▶ **Items listed in a dataset**:
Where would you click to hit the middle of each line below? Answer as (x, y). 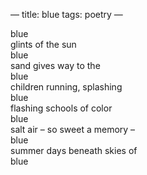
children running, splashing (66, 87)
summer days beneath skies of (74, 150)
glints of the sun (43, 44)
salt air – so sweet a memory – (73, 129)
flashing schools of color (61, 108)
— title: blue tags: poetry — (66, 14)
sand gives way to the (55, 65)
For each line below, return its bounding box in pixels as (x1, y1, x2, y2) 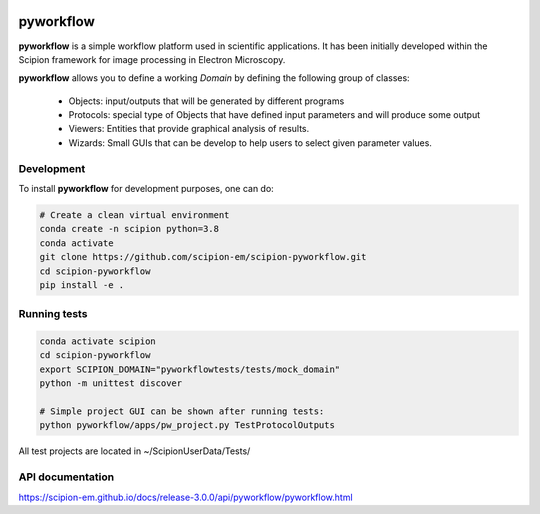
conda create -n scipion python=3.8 (39, 223, 220, 235)
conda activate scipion (39, 336, 157, 347)
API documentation (18, 470, 115, 484)
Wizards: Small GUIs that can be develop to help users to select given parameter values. (68, 136, 432, 149)
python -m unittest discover (39, 378, 183, 389)
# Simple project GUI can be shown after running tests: (39, 406, 325, 417)
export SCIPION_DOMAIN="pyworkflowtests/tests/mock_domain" (39, 363, 341, 375)
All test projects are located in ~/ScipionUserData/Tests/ (18, 445, 251, 457)
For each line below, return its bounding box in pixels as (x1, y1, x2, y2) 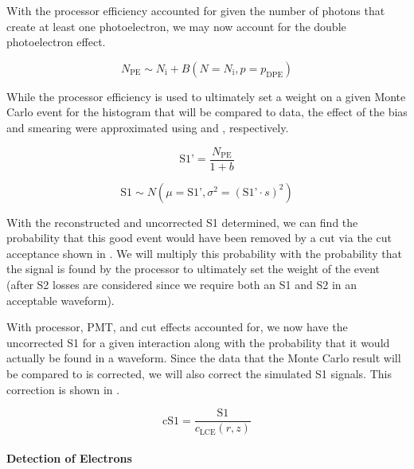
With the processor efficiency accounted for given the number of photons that (6, 2, 385, 18)
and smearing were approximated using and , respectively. (6, 119, 289, 135)
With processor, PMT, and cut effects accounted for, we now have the (6, 319, 348, 335)
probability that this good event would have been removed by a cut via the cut (6, 229, 392, 246)
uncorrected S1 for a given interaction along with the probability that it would (6, 334, 390, 350)
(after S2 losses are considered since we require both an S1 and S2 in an (6, 276, 357, 292)
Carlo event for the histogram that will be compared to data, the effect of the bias (6, 104, 408, 120)
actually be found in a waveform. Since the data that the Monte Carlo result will (6, 350, 401, 366)

▶ **ASSIGNMENT**: Work out how many lines in the records above contain the word "after", and give only that number.

▶ **ANSWER BOX**: 2